The freshly acquitted OJ Simpson returned one last time to Los Angeles County Jail, to collect his personal items, undergo a quick formal check of his record - and walk into a future that is completely uncertain.
Technically the former football star is free, but he is unlikely to quickly shake off the case which for more than 15 months has transfixed and polarised America. His personal life surely will remain in almost unbearable turmoil.
Civil lawsuits for "wrongful death" are outstanding from the families of his ex-wife Nicole Simpson and of Ronald Goldman, while he must confront the fraught matter of custody of Sidney, 10, and Justin, 7, his two children by Nicole. They are presently being cared for by Nicole's family, which is convinced their mother was murdered by their father.
Whether the suits go forward remains to be seen. But if they do, the problems for Simpson will be considerable. A civil case requires only that "a preponderance of the evidence" proves his involvement in the murders, instead of the stricter "beyond a reasonable doubt" that state prosecutors Marcia Clark and Chris Darden failed to demonstrate in the trial which ended yesterday.
Defending civil suits, and meeting the heavy damages which might result, would be expensive - even for a man once worth $10m (pounds 6m) and now stands to make millions more by telling his side of the story.
Professionally, Simpson's days as a football commentator and commercial pitchman for Hertz rental cars - or any other product - are surely done. Whatever the court verdict, polls show 65 per cent of the country, and an even higher percentage of whites, believe he is a murderer.
At least though he is not destined for the poor house. Although the cost of his all-star defence team is reckoned to have consumed his fortune, other income sources beckon. One possibility, already studied by advisers, is a pay-per-view TV show in which Simpson expounds his innocence. Another book may be in the works.
From a San Francisco slum to the pinnacle of sporting success, Simpson's journey made him the perfect American hero. So dazzling were his accomplishments and so flawless his public image, little notice was taken of the traumas that marked his private life. Not until 13 June 1994, that is.

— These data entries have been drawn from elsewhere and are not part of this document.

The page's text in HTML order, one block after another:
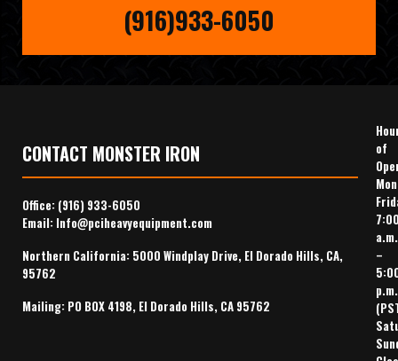
(916)933-6050
CONTACT MONSTER IRON
Office: (916) 933-6050
Email: Info@pciheavyequipment.com
Northern California: 5000 Windplay Drive, El Dorado Hills, CA,
95762
Mailing: PO BOX 4198, El Dorado Hills, CA 95762
of
a.m.
–
p.m.
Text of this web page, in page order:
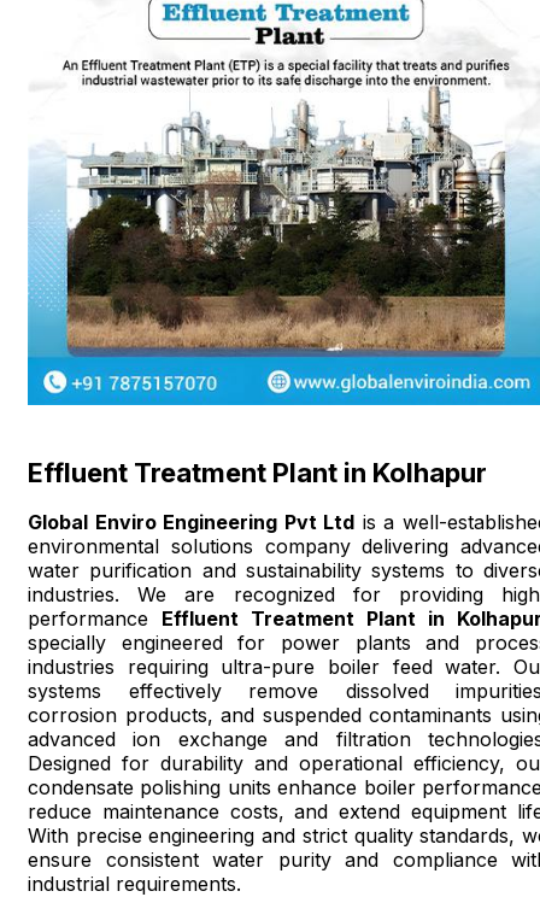
Effluent Treatment Plant in Kolhapur
Global Enviro Engineering Pvt Ltd is a well-
environmental solutions company delivering
water purification and sustainability systems to
industries. We are recognized for providing
performance Effluent Treatment Plant in
specially engineered for power plants and
industries requiring ultra-pure boiler feed water.
systems effectively remove dissolved
corrosion products, and suspended contaminants
advanced ion exchange and filtration
Designed for durability and operational efficiency,
condensate polishing units enhance boiler
reduce maintenance costs, and extend equipment
With precise engineering and strict quality standards,
ensure consistent water purity and compliance
industrial requirements.
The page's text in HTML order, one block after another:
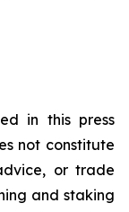
in this press
not constitute
or trade
and staking
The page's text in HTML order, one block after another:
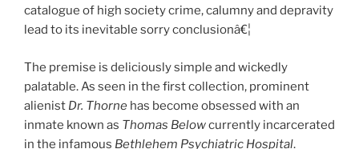
catalogue of high society crime, calumny and depravity
lead to its inevitable sorry conclusionâ€¦
The premise is deliciously simple and wickedly
palatable. As seen in the first collection, prominent
alienist Dr. Thorne has become obsessed with an
inmate known as Thomas Belowcurrently incarcerated
in the infamous Bethlehem Psychiatric Hospital.
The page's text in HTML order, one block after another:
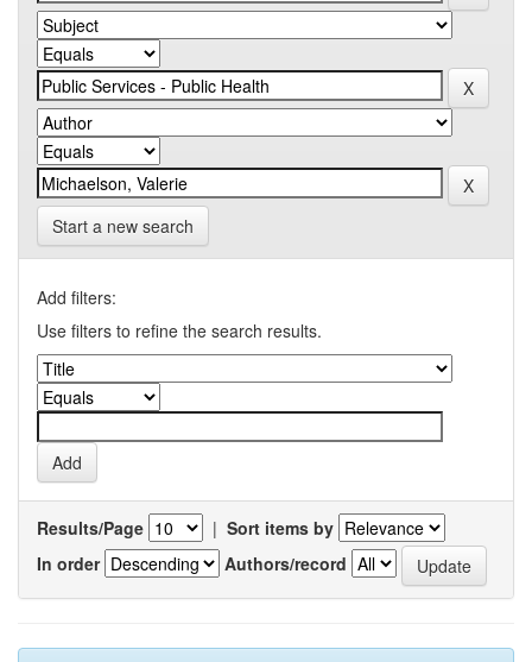
Start a new search
Add filters:
Use filters to refine the search results.
Results/Page | Sort items by
In order
Authors/record
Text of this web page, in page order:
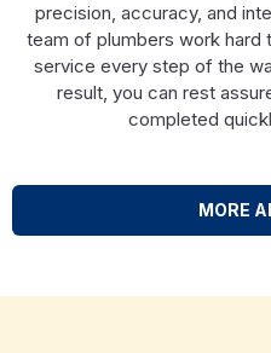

Born on 9 July 1947 in the working-class Portero Hill section of San Francisco, Orenthal James Simpson had a difficult childhood. His parents split when he was tiny and by his teens he was running with a gang called the "Persian Warriors". Because of a calcium deficiency, he was forced to wear leg braces. His nickname then was not the "Juice", but "Pencil Pins".
At the University of South California, Simpson became the first college football player to make it to the cover of Sports Illustrated. At 15st and 6ft 1in, he was snapped up by the Buffalo Bills where, as a running back, he won the affection of all of America with his astonishing power and ability to dodge tackles. For black Americans especially he became a new kind of sporting role model.
And Simpson, with his good looks, ready smile and effusive sense of humour, seemed impossibly nice. He was the one who would visit kids in hospital or shake hands in the crowd.
After his retirement, he acted in 10 films, starting with the Towering Inferno in 1974 and including three Naked Gun comedies. After his retirement from the field in 1984, he became an NBC sportscaster.
His personal life was less smooth, however. In 1979 he was divorced from Marguerite, who complained that she had been "shoved out of the way" by her husband's new-found fame. Shortly before the divorce was completed, tragedy struck the couple when their 23-month-old daughter, Aaren, died after drowning in a swimming pool.
Simpson began dating Nicole in 1977, when she was still a schoolgirl, and lavished her with a luxurious lifestyle of west and east coast homes and extravagant holidays. They married in 1985, later having the two children.
As his trial has revealed, however, the marriage was marred by quarrels, intense jealousy and occasional domestic violence. In the early hours of 1 January 1989, police went to the Simpsons' Brentwood home after an emergency call. They found Nicole running out of the bushes, shouting, "He's going to kill me, he's going to kill me." Her face was badly beaten. Simpson pleaded "no contest" to charges of battery and was fined $700 (pounds 400) and ordered to do 120 hours of community service.
Nicole filed for divorce from OJ in 1992. She never quite succeeded, however, in fully disentangling herself from the man that she - and most of America - had once so deeply loved.